[PYTHON] Machine Learning: Image Recognition of MNIST by using PCA and Gaussian Native Bayes

Hello. I would like to keep what I learned in the university class in qiita as a memorandum. I have posted the sample code on github, so I'm not sure if it will be helpful, but if you are interested, please take a look. https://github.com/tkshim/MNIST/blob/master/BayesMNIST.py

  1. Contents: -PCA (Principal Component Analysis) is used to reduce the dimensions of feature vectors, and a naive Bayes classifier is used to perform image recognition of numbers.

  2. Purpose: -Share examples of code (Python) using machine learning.

  3. Target audience: ・ I understand the basic theory of machine learning, but I would like to see a sample of how other people implement it in code.
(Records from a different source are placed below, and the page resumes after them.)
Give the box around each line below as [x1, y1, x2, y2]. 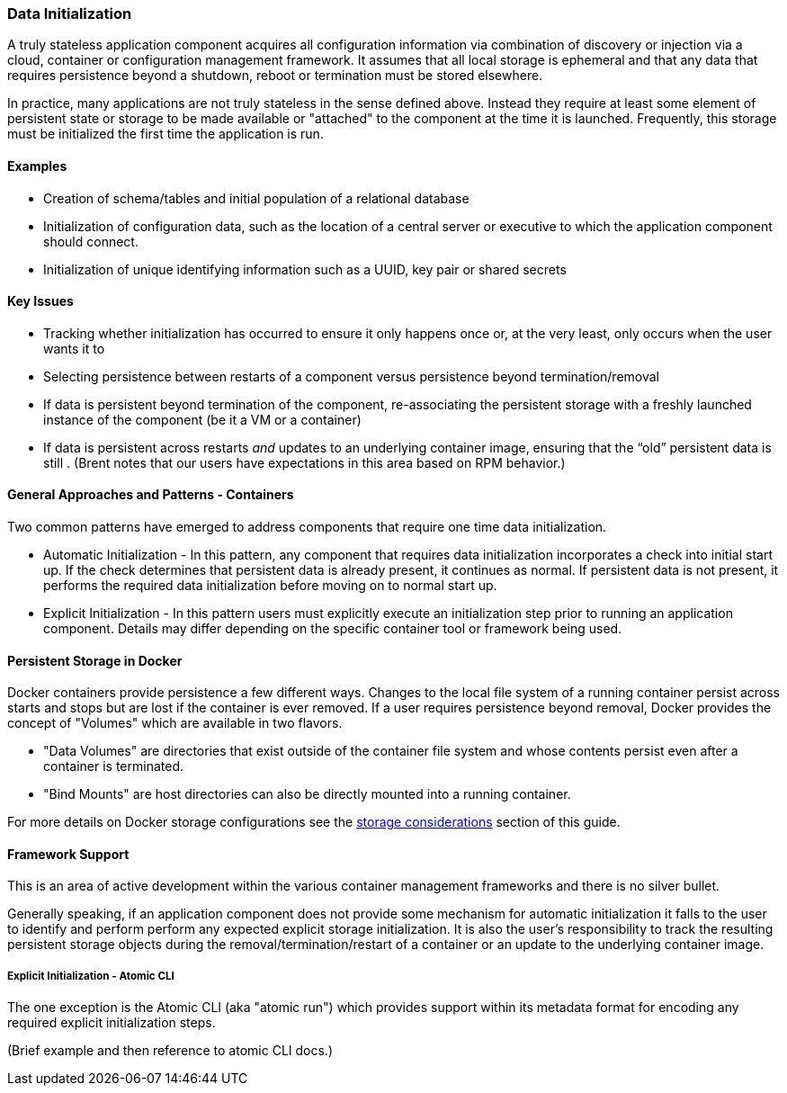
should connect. [43, 233, 139, 249]
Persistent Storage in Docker [7, 652, 183, 668]
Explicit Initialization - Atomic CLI [7, 969, 174, 982]
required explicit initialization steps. [7, 1015, 216, 1031]
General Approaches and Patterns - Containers [7, 487, 294, 503]
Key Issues [7, 293, 74, 309]
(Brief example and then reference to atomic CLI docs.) [7, 1043, 333, 1059]
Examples [7, 157, 67, 174]

  4. Environment: ・ MacBook Air ・ OSX 10.11.6 · Python 3.x ・ Numpy ・ Pandas ・ Sklearn

  5. Summary: -I used sklearn's built-in Gaussian NB, but I was able to get an accuracy in the latter half of 80%.

■step1 The data set to be analyzed is downloaded from the homepage of Professor Lucan of New York University. http://yann.lecun.com/exdb/mnist/index.html Set variables for data storage according to your environment.
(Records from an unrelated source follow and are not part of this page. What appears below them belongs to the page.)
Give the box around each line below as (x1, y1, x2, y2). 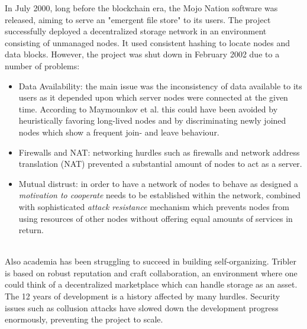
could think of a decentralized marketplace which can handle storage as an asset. (5, 278, 298, 291)
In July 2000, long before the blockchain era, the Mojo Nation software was (5, 2, 278, 14)
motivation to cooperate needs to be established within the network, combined (18, 189, 300, 201)
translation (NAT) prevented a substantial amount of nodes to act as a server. (18, 157, 302, 170)
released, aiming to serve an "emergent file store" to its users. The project (5, 13, 271, 25)
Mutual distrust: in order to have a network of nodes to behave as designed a (18, 177, 299, 189)
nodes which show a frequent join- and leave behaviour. (18, 125, 219, 138)
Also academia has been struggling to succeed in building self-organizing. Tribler (5, 255, 296, 267)

DATA_PATH = '/Users/takeshi/MNIST_data'
TRAIN_IMG_NAME = 'train-images.idx3-ubyte'
TRAIN_LBL_NAME = 'train-labels.idx1-ubyte'
TEST_IMG_NAME = 't10k-images.idx'
TEST_LBL_NAME = 't10k-labels.idx'

■step2, step3 Read the training and testing datasets as an array of numpy. You can use imshow to see which number each data represents, as shown below.

print("The shape of matrix is : ", Xtr.shape)
print("Label is : ", Ttr.shape)
plt.imshow(Xte[0].reshape(28, 28),interpolation='None', cmap=cm.gray)
show()

digit7.png

■step4 This is the heart of PCA. The image data is represented by 28x28 = 784 data, and the eigenvectors are inversely calculated using the eigh function for these 784 feature vectors.

X = np.vstack((Xtr,Xte))
T = np.vstack((Ttr,Tte))
print (X.shape)
print (T.shape)

import numpy as np;
import numpy.linalg as LA;
μ=np.mean(X,axis=0);#print(μ);
Z=X-μ;#print(Z);
C=np.cov(Z,rowvar=False);#print(C);
[λ,V]=LA.eigh(C);#print(λ,'\n\n',V);
row=V[0,:];col=V[:,0];
np.dot(C,row)/(λ[0]*row) ;
np.dot(C,col)/(λ[0]*col);
λ=np.flipud(λ);V=np.flipud(V.T);
row=V[0,:];
np.dot(C,row)/(λ[0]*row);
P=np.dot(Z,V.T);#print(P);

■step5 There are 784 eigenvectors = principal components, but instead of using all of them, for example, by using only two (= dimensionality reduction) and applying those two eigenvectors to GaussianNB, the recognition model is completed.

from sklearn.naive_bayes import GaussianNB
model = GaussianNB()

# Apply traing dataset to this model
# A: the number of training set
# B: the number of dimension
A = 60000
B = 2
model.fit(P[0:A,0:B],T[0:A])

■step6 If there are two eigenvectors, the accuracy of the test data will be 44.7%, which is a very bad number. ..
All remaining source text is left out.